I have installed almost all of the possible packages, but that file doesn't
show up:

libdbd-mariadb-perl/focal,now 1.11-3ubuntu2 amd64 [installed]
libmariadb-dev-compat/unknown,now 1:10.4.22+maria~focal amd64 [installed]
libmariadb-dev/unknown,now 1:10.4.22+maria~focal amd64 [installed]
libmariadb3-compat/unknown,now 1:10.4.22+maria~focal amd64 [installed]
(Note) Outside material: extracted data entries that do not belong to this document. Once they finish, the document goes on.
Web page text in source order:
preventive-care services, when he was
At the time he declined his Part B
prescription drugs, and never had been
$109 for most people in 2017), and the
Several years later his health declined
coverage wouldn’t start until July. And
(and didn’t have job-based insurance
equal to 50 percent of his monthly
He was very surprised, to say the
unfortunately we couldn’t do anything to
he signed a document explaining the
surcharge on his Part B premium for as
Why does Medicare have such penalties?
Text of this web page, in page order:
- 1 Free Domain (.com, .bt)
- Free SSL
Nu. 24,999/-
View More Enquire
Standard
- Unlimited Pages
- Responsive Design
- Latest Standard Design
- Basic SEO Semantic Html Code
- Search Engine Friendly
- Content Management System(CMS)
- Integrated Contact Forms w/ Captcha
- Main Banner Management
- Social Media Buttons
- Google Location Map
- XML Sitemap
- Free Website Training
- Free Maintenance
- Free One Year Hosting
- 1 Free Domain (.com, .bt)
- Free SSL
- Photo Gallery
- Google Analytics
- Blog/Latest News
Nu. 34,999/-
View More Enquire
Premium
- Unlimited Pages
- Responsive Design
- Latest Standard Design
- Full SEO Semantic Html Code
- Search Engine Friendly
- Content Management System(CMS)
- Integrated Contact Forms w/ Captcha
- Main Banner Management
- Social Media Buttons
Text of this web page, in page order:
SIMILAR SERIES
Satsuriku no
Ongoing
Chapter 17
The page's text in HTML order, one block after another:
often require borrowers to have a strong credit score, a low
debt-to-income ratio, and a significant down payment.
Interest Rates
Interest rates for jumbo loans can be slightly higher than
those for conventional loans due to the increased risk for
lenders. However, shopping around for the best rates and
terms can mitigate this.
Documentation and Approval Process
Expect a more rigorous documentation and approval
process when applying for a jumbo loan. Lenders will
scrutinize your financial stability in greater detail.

libmariadb3/unknown,now 1:10.4.22+maria~focal amd64 [installed,automatic]
libmariadbclient18/unknown,now 1:10.4.22+maria~focal amd64 [installed]
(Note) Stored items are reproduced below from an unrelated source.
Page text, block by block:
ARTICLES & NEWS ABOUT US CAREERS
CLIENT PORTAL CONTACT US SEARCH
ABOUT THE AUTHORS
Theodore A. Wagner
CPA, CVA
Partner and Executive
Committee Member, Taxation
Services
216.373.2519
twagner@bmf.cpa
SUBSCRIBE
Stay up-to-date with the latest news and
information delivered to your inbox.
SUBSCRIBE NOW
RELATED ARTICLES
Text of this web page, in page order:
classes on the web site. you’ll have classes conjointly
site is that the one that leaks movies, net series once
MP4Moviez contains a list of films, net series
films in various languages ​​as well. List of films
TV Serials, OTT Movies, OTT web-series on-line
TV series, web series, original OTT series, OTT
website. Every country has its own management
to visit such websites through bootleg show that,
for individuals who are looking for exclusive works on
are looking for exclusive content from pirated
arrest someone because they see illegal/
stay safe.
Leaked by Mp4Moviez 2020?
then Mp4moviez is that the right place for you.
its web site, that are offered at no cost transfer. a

libmariadbd-dev/unknown,now 1:10.4.22+maria~focal amd64 [installed]
libmariadbd19/unknown,now 1:10.4.22+maria~focal amd64 [installed]
mariadb-client-10.4/unknown,now 1:10.4.22+maria~focal amd64
[installed,automatic]
mariadb-client-core-10.4/unknown,now 1:10.4.22+maria~focal amd64 [installed]
mariadb-client/unknown,unknown,unknown,now 1:10.4.22+maria~focal all
[installed]
mariadb-common/unknown,unknown,unknown,now 1:10.4.22+maria~focal all
[installed]
mariadb-plugin-connect/unknown,now 1:10.4.22+maria~focal amd64 [installed]
mariadb-server-10.4/unknown,now 1:10.4.22+maria~focal amd64 [installed]
mariadb-server-core-10.4/unknown,now 1:10.4.22+maria~focal amd64 [installed]
mariadb-server/unknown,unknown,unknown,now 1:10.4.22+maria~focal all
[installed]
odbc-mariadb/focal,now 3.1.4-1 amd64 [installed]


On Sat, Dec 4, 2021 at 2:06 AM Sean Crosby <scrosby at unimelb.edu.au> wrote:

> Try installing the libmariadb-dev-compat package and trying the
> configure/make again. It provides "libmysqlclient.so", whereas
> libmariadb-dev provides "libmariadb.so"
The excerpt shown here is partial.